**Exercise objective**
Your answer should be the records again, unchanged in wording and free of images.

(Collected data)
::::::::::

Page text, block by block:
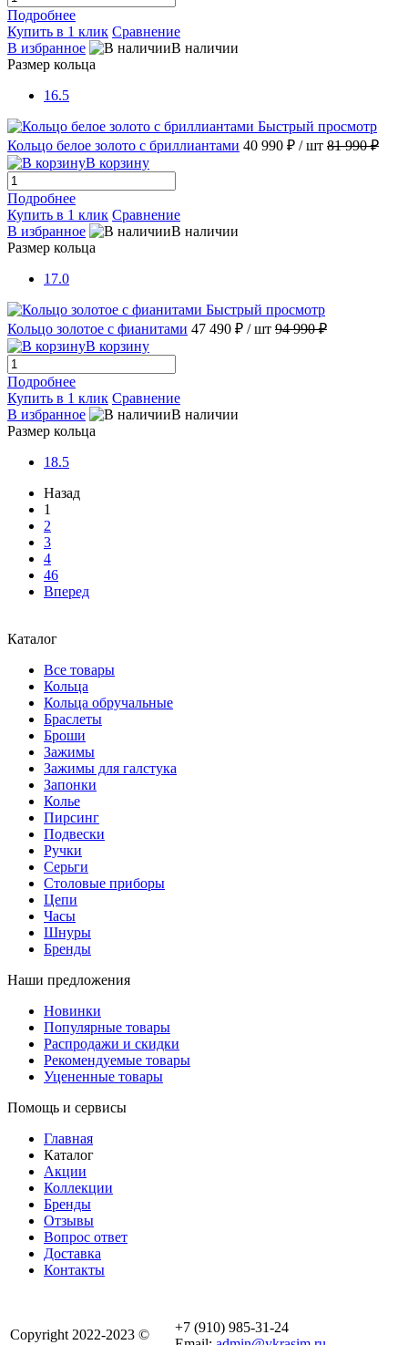
Подробнее
Купить в 1 клик Сравнение
В избранное
В наличии
Размер кольца
16.5
Быстрый просмотр
Кольцо белое золото с бриллиантами 40 990 ₽ / шт 81 990 ₽
В корзину
Подробнее
Купить в 1 клик Сравнение
В избранное
В наличии
Размер кольца
17.0
Быстрый просмотр
Кольцо золотое с фианитами 47 490 ₽ / шт 94 990 ₽
В корзину
Подробнее
Купить в 1 клик Сравнение
В избранное
В наличии
Размер кольца
18.5
Назад
1
2
3
4
46
Вперед
Каталог
Все товары
Кольца
Кольца обручальные
Браслеты
Броши
Зажимы
Зажимы для галстука
Запонки
Колье
Пирсинг
Подвески
Ручки
Серьги
Столовые приборы
Цепи
Часы
Шнуры
Бренды
Наши предложения
Новинки
Популярные товары
Распродажи и скидки
Рекомендуемые товары
Уцененные товары
Помощь и сервисы
Главная
Каталог
Акции
Коллекции
Бренды
Отзывы
Вопрос ответ
Доставка
Контакты
Copyright 2022-2023 ©
+7 (910) 985-31-24

::::::::::

**Problem solution**
Page text, block by block:
Подробнее
Купить в 1 клик Сравнение
В избранное
В наличии
Размер кольца
16.5
Быстрый просмотр
Кольцо белое золото с бриллиантами 40 990 ₽ / шт 81 990 ₽
В корзину
Подробнее
Купить в 1 клик Сравнение
В избранное
В наличии
Размер кольца
17.0
Быстрый просмотр
Кольцо золотое с фианитами 47 490 ₽ / шт 94 990 ₽
В корзину
Подробнее
Купить в 1 клик Сравнение
В избранное
В наличии
Размер кольца
18.5
Назад
1
2
3
4
46
Вперед
Каталог
Все товары
Кольца
Кольца обручальные
Браслеты
Броши
Зажимы
Зажимы для галстука
Запонки
Колье
Пирсинг
Подвески
Ручки
Серьги
Столовые приборы
Цепи
Часы
Шнуры
Бренды
Наши предложения
Новинки
Популярные товары
Распродажи и скидки
Рекомендуемые товары
Уцененные товары
Помощь и сервисы
Главная
Каталог
Акции
Коллекции
Бренды
Отзывы
Вопрос ответ
Доставка
Контакты
Copyright 2022-2023 ©
+7 (910) 985-31-24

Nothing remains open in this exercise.